What you should do —
The task for the listing below is to write out exactly the lines starting at the one containing "count, this nevertheless [411, 459]" and ending at the one containing "box as (x1, y1, x2, y2).", both included. Pictures are to be omitted.
+++ Extracted records +++
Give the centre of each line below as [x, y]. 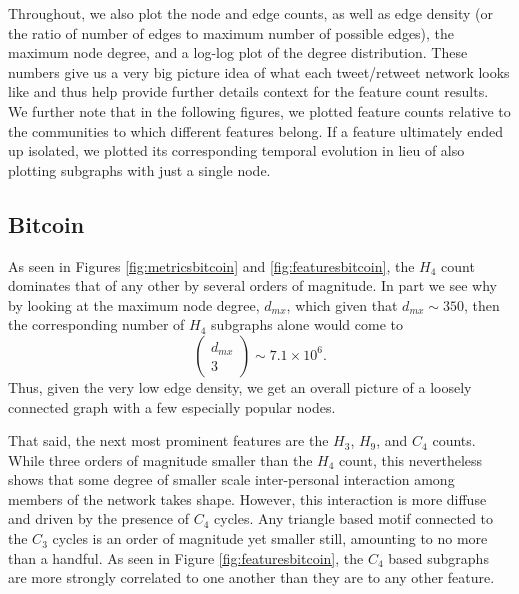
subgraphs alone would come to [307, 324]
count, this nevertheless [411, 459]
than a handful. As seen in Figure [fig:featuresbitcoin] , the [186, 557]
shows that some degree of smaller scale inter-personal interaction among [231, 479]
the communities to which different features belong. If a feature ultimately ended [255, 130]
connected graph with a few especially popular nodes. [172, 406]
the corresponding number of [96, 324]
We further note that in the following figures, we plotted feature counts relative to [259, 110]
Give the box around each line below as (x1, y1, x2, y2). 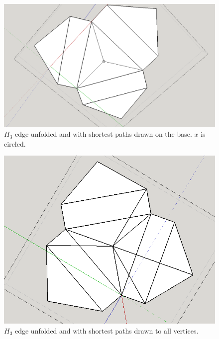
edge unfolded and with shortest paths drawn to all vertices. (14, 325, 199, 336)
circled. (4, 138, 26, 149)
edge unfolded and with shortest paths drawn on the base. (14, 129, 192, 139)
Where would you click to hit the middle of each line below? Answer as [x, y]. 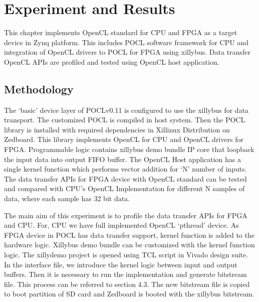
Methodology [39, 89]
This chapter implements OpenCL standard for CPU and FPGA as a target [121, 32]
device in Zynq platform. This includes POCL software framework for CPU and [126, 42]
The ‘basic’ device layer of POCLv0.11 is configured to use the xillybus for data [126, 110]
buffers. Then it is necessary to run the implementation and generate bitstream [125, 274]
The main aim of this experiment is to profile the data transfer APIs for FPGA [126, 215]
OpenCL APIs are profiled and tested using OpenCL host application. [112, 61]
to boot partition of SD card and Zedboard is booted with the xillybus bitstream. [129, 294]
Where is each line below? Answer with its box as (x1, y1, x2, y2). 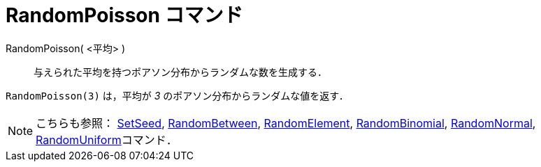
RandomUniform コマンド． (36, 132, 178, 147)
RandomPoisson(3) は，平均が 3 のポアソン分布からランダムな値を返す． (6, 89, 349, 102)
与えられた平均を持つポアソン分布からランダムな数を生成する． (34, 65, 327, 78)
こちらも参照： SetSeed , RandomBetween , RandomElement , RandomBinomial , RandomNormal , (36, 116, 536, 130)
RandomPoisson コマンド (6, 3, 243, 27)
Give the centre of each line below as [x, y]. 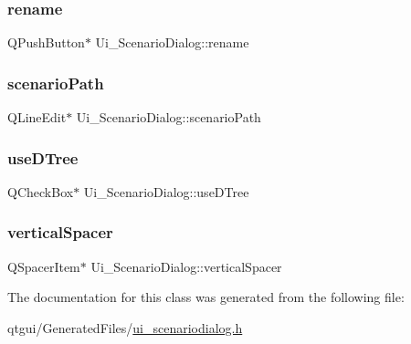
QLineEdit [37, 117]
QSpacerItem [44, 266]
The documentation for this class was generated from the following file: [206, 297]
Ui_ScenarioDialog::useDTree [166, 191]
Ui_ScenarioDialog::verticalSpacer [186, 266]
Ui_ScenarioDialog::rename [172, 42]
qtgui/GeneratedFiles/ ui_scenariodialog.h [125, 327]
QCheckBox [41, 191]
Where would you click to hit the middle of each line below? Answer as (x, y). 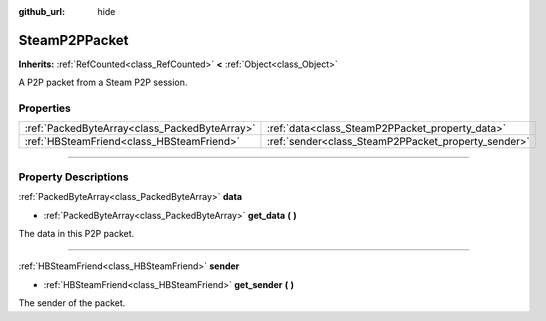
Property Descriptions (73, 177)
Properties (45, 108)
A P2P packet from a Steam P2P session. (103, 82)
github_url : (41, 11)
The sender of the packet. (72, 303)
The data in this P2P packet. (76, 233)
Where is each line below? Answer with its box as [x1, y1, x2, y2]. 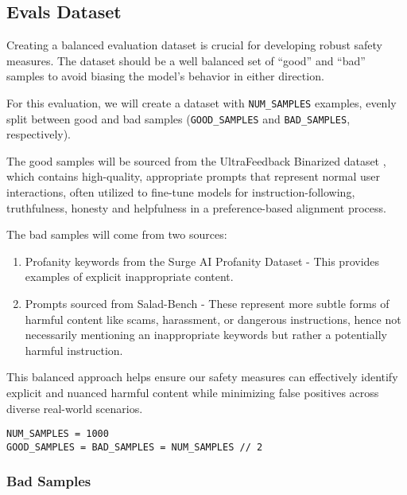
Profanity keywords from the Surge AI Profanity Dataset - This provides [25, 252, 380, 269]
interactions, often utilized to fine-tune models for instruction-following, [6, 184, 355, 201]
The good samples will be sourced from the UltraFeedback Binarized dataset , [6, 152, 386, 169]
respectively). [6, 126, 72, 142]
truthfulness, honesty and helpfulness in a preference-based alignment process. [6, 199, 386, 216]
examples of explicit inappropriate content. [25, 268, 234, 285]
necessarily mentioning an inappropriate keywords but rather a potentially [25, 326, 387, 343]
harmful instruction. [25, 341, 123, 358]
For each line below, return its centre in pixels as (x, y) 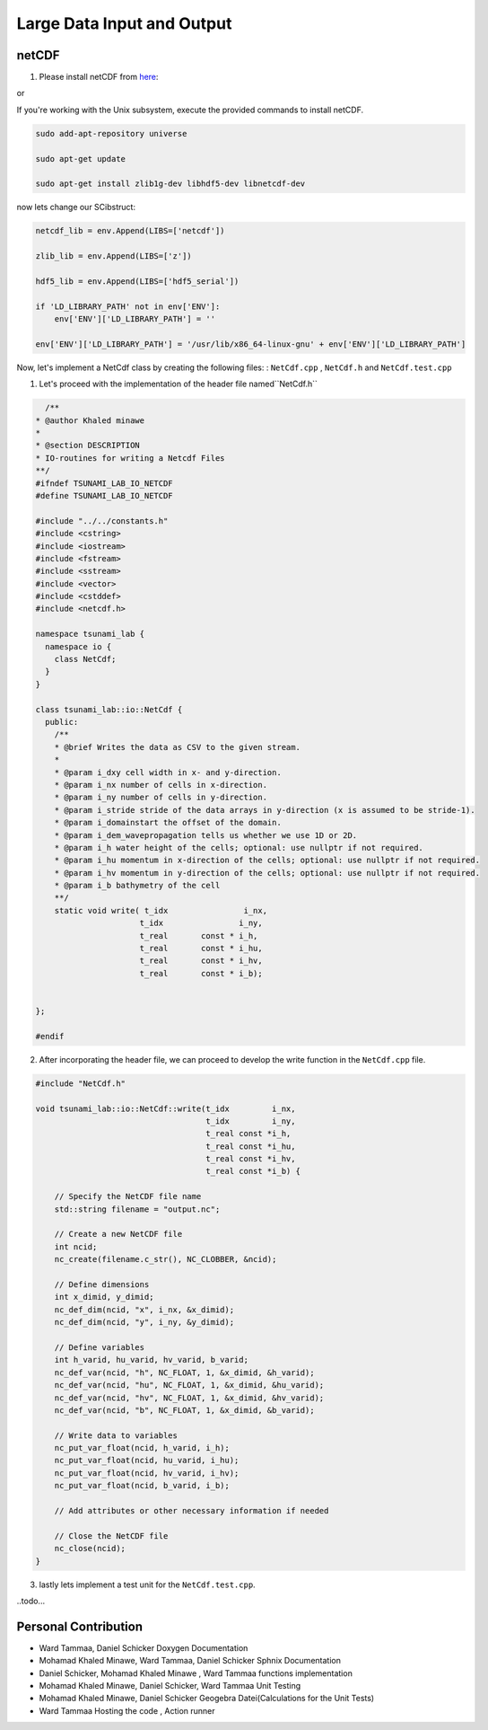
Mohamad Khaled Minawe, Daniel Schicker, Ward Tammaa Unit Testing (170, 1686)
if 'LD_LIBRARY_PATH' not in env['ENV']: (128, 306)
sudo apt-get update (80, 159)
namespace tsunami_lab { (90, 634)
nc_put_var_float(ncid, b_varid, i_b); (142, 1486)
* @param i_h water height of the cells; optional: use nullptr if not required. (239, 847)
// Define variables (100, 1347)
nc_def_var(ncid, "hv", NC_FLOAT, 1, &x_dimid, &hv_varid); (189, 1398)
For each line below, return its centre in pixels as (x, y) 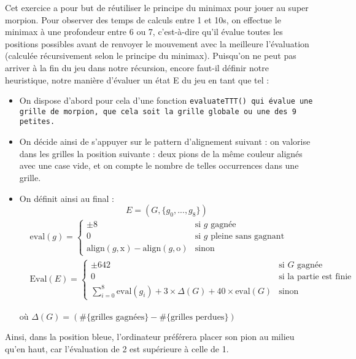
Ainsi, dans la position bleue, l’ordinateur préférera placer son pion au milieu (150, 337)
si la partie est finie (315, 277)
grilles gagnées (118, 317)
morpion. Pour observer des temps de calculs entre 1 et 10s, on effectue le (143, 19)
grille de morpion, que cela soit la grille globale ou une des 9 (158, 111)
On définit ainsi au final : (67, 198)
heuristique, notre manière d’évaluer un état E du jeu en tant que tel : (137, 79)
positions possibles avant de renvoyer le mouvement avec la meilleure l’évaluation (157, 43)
+++
+++ Extracted records +++
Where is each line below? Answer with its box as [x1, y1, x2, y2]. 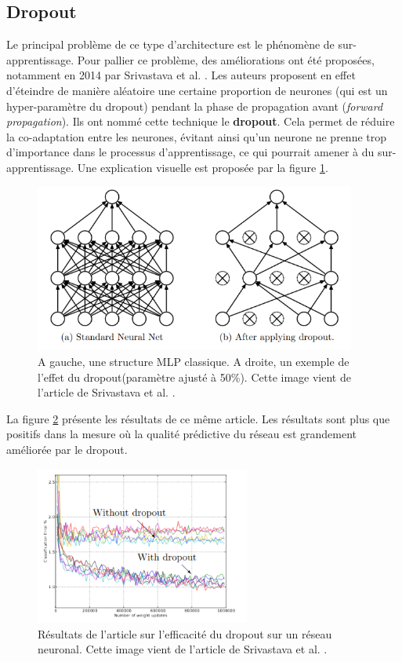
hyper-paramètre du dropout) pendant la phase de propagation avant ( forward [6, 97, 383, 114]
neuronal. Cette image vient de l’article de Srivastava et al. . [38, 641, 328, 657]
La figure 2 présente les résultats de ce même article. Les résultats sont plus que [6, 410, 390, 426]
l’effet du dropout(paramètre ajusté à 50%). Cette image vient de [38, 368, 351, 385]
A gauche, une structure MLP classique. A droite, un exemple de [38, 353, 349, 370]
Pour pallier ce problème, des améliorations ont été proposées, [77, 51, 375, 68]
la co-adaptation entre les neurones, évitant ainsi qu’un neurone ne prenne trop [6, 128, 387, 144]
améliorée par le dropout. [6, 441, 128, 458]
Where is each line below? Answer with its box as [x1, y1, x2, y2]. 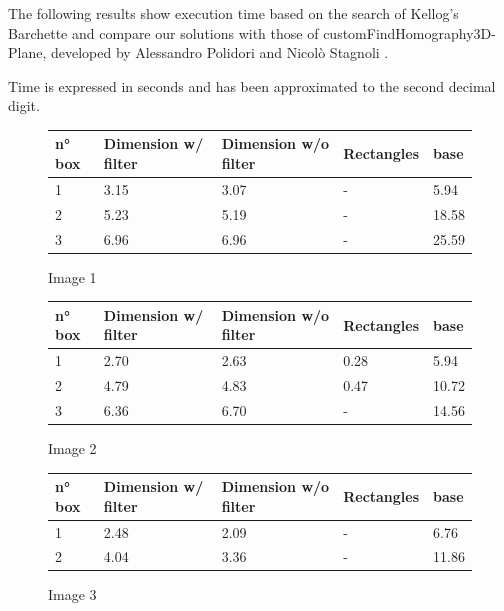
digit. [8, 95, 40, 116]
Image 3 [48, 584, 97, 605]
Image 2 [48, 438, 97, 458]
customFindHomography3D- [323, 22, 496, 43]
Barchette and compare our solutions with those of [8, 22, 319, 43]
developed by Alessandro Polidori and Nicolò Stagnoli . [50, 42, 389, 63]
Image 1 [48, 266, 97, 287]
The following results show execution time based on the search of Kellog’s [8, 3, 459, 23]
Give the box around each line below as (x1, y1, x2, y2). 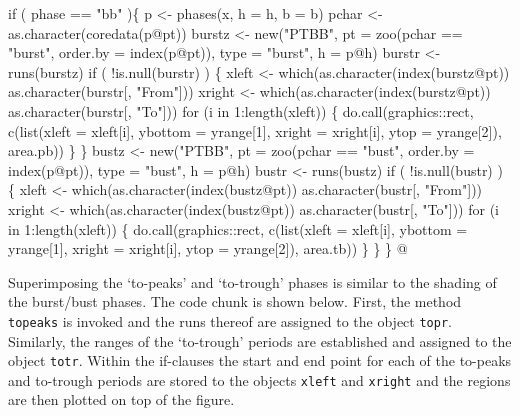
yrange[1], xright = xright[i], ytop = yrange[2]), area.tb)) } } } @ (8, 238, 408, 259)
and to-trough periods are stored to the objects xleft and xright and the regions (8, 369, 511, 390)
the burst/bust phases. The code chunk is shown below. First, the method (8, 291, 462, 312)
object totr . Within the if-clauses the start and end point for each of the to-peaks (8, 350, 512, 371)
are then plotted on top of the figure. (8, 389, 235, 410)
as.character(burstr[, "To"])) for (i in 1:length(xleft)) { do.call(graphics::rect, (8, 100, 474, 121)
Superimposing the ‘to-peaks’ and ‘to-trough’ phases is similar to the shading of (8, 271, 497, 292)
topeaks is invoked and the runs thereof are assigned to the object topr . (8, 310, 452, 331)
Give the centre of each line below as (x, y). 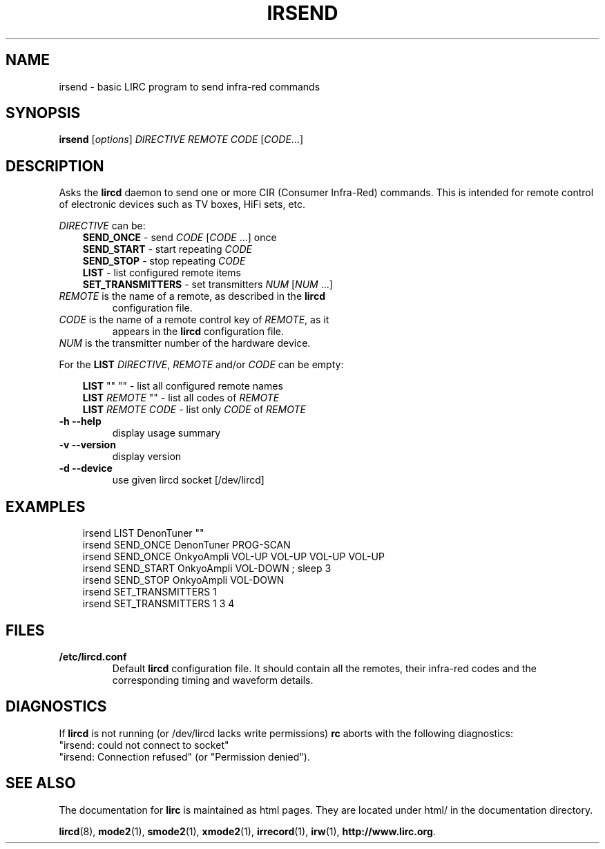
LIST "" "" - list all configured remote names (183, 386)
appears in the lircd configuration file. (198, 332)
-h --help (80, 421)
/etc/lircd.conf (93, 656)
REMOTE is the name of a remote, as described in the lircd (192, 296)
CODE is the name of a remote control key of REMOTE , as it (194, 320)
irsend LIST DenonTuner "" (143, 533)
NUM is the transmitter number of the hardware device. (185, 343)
+++
Exercise result —
count, this nevertheless [411, 459]
than a handful. As seen in Figure [fig:featuresbitcoin] , the [186, 557]
shows that some degree of smaller scale inter-personal interaction among [231, 479]
the communities to which different features belong. If a feature ultimately ended [255, 130]
connected graph with a few especially popular nodes. [172, 406]
the corresponding number of [96, 324]
We further note that in the following figures, we plotted feature counts relative to [259, 110]
Give the box around each line below as (x1, y1, x2, y2). 
edge unfolded and with shortest paths drawn to all vertices. (14, 325, 199, 336)
circled. (4, 138, 26, 149)
edge unfolded and with shortest paths drawn on the base. (14, 129, 192, 139)
Where would you click to hit the middle of each line below? Answer as [x, y]. 
Methodology [39, 89]
This chapter implements OpenCL standard for CPU and FPGA as a target [121, 32]
device in Zynq platform. This includes POCL software framework for CPU and [126, 42]
The ‘basic’ device layer of POCLv0.11 is configured to use the xillybus for data [126, 110]
buffers. Then it is necessary to run the implementation and generate bitstream [125, 274]
The main aim of this experiment is to profile the data transfer APIs for FPGA [126, 215]
OpenCL APIs are profiled and tested using OpenCL host application. [112, 61]
to boot partition of SD card and Zedboard is booted with the xillybus bitstream. [129, 294]
Where is each line below? Answer with its box as (x1, y1, x2, y2). 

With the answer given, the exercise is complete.